Try it: I would like you to output every record below exactly, apart from the pictures.

>>>>>

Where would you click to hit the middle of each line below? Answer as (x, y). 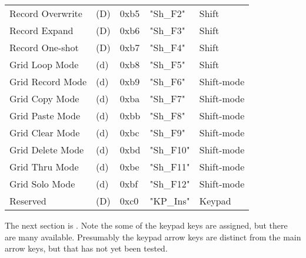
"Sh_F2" (167, 13)
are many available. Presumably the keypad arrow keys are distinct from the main (153, 237)
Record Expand (41, 30)
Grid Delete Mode (47, 150)
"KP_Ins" (170, 201)
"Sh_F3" (167, 30)
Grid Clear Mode (45, 133)
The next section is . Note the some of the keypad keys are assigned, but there (146, 225)
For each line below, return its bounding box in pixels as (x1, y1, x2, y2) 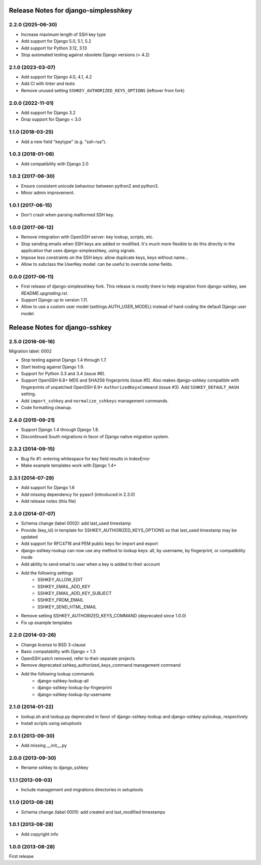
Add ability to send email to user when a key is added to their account (21, 561, 160, 567)
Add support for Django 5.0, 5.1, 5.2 (21, 38, 91, 44)
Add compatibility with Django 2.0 (21, 160, 89, 167)
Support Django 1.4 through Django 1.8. (21, 427, 99, 432)
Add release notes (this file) (21, 498, 76, 504)
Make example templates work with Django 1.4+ (21, 463, 117, 468)
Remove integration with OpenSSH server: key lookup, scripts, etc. (21, 234, 154, 240)
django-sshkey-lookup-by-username (37, 691, 111, 697)
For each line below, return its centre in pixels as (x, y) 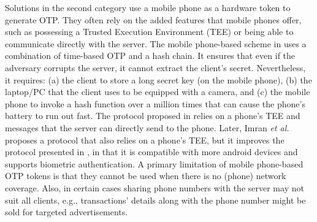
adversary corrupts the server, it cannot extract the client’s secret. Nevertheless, (155, 67)
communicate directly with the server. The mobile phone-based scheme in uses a (156, 43)
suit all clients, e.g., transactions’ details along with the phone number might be (155, 200)
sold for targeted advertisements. (67, 212)
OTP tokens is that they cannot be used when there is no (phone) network (146, 176)
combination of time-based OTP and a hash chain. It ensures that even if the (150, 55)
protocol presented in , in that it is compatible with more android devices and (151, 152)
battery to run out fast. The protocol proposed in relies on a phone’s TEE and (153, 116)

<<<<<

Result of this exercise:
Where would you click to hit the middle of each line below? Answer as (x, y). 
"Sh_F2" (167, 13)
are many available. Presumably the keypad arrow keys are distinct from the main (153, 237)
Record Expand (41, 30)
Grid Delete Mode (47, 150)
"KP_Ins" (170, 201)
"Sh_F3" (167, 30)
Grid Clear Mode (45, 133)
The next section is . Note the some of the keypad keys are assigned, but there (146, 225)
For each line below, return its bounding box in pixels as (x1, y1, x2, y2) 
Add ability to send email to user when a key is added to their account (21, 561, 160, 567)
Add support for Django 5.0, 5.1, 5.2 (21, 38, 91, 44)
Add compatibility with Django 2.0 (21, 160, 89, 167)
Support Django 1.4 through Django 1.8. (21, 427, 99, 432)
Add release notes (this file) (21, 498, 76, 504)
Make example templates work with Django 1.4+ (21, 463, 117, 468)
Remove integration with OpenSSH server: key lookup, scripts, etc. (21, 234, 154, 240)
django-sshkey-lookup-by-username (37, 691, 111, 697)
For each line below, return its centre in pixels as (x, y) 
adversary corrupts the server, it cannot extract the client’s secret. Nevertheless, (155, 67)
communicate directly with the server. The mobile phone-based scheme in uses a (156, 43)
suit all clients, e.g., transactions’ details along with the phone number might be (155, 200)
sold for targeted advertisements. (67, 212)
OTP tokens is that they cannot be used when there is no (phone) network (146, 176)
combination of time-based OTP and a hash chain. It ensures that even if the (150, 55)
protocol presented in , in that it is compatible with more android devices and (151, 152)
battery to run out fast. The protocol proposed in relies on a phone’s TEE and (153, 116)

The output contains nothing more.